Two-part modeling and SEM PreviousNext
Mplus Discussion > Structural Equation Modeling >
 Sanjoy Bhattacharjee posted on Wednesday, October 24, 2007 - 2:59 pm
Dear Prof. Muthen,

I have a cross-sectional dataset and fitting the following standard SEM model to estimate, where Y1 is binary and Y2-Y7 are ordered categorical indicators, X’s are strictly exogenous variables and eta’s are continuous latent variables.

Y1 = g(eta1)
Y2, Y3, Y4 = g(eta2)
Y5, Y6, Y7 = g(eta3)
Eta1 = f(eta2, eta3, X1);
Eta2 = f(X2);
Eta3 = f(X3);

I am using MPlus 4.0 and everything is fine with the estimation result. However, I want to modify the model introducing (Duan, Manning type) two-part rationale. In particular, we have the following situation:

Y0, a binary variable, indicates whether or not an individual participates in a program. Now, when an individual says yes to the participation question, we ask the question to generate Y1.
It is likely that the latent variables eta2 and eta3 influence Y0 as well

How could I do it in MPlus? Is there any theoretical paper which introduced factor analytic/SEM rationale in Duan-Manning type setup?

Thanks and regards
 Bengt O. Muthen posted on Thursday, October 25, 2007 - 9:17 am
I think Duan-Manning worked in a regression setting and there I think the 2 parts of the model can be estimated separately because you can't identify a random effect correlation between them like you can in a hierarchical data setting such as the longitudinal data analysis considered in Olsen & Schafer's JASA article on 2-part growth modeling.

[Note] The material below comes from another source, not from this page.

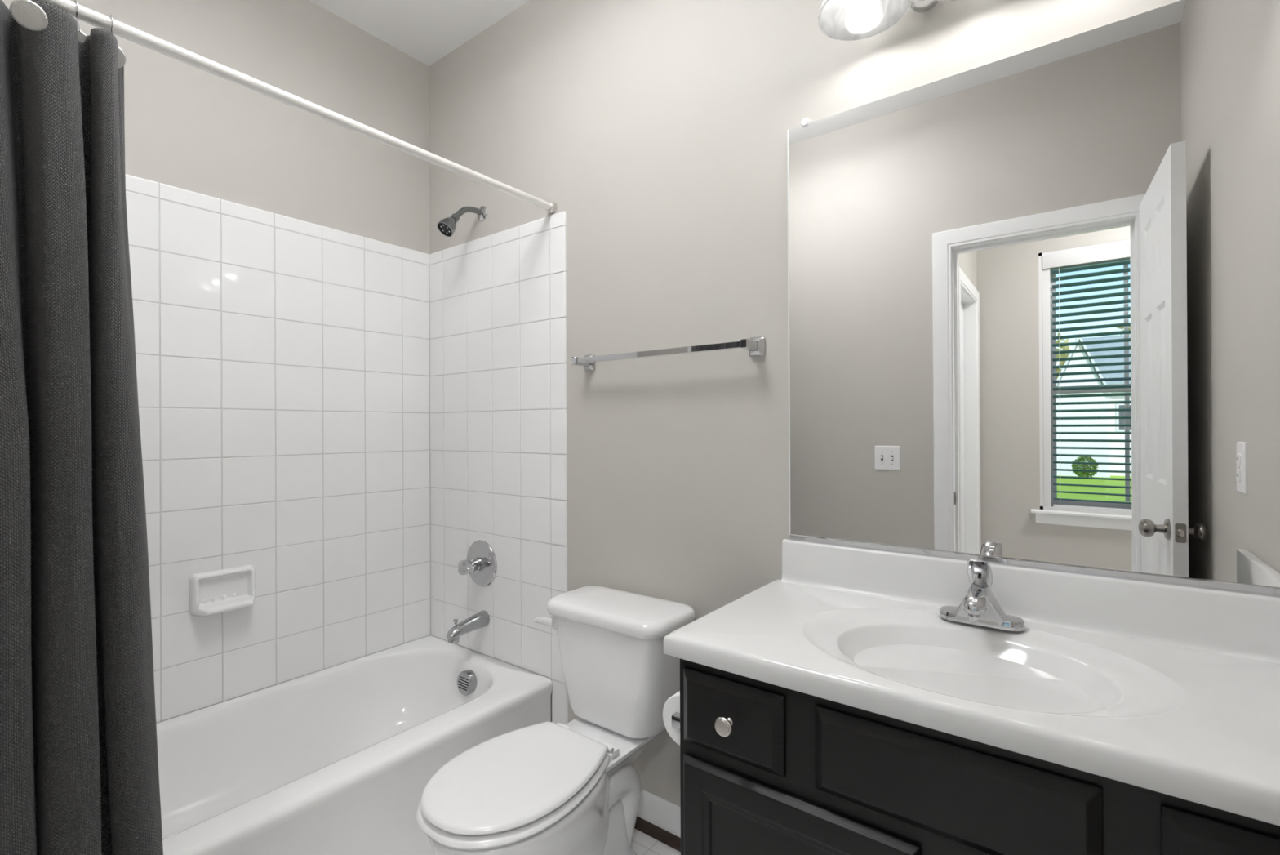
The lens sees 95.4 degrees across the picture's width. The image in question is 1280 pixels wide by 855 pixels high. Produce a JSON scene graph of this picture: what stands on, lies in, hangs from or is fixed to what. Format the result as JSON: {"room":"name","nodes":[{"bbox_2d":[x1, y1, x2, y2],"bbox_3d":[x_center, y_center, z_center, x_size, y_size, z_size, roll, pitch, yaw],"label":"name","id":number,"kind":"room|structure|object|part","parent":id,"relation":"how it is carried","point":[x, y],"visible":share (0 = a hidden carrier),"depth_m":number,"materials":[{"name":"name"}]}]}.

Thinking out loud, it seems the question then is if the SEM setting changes the independence of the 2 parts. I guess if Y0 is influenced by the same etas as Y1, then their factor loadings should be held equal across the 2 parts and therefore a simultaneous analysis of the 2 parts should be done. I guess this calls for doing 2-part modeling - see the Mplus DATA TWOPART option. I haven't seen such an application. We have a Kim & Muthen paper on our web site which does 2-part mixture factor analysis but there again you have hierarchical data in that you have multiple indicators - you have only one Y1 - so that is different.
 Sanjoy Bhattacharjee posted on Thursday, October 25, 2007 - 12:31 pm
Thank you Prof. Muthen. I just read your working paper on “two-part factor mixture model”. It is really helpful and I believe this one should help to estimate my model. Besides, my model is simpler than yours. I am not dealing with the mixture portion.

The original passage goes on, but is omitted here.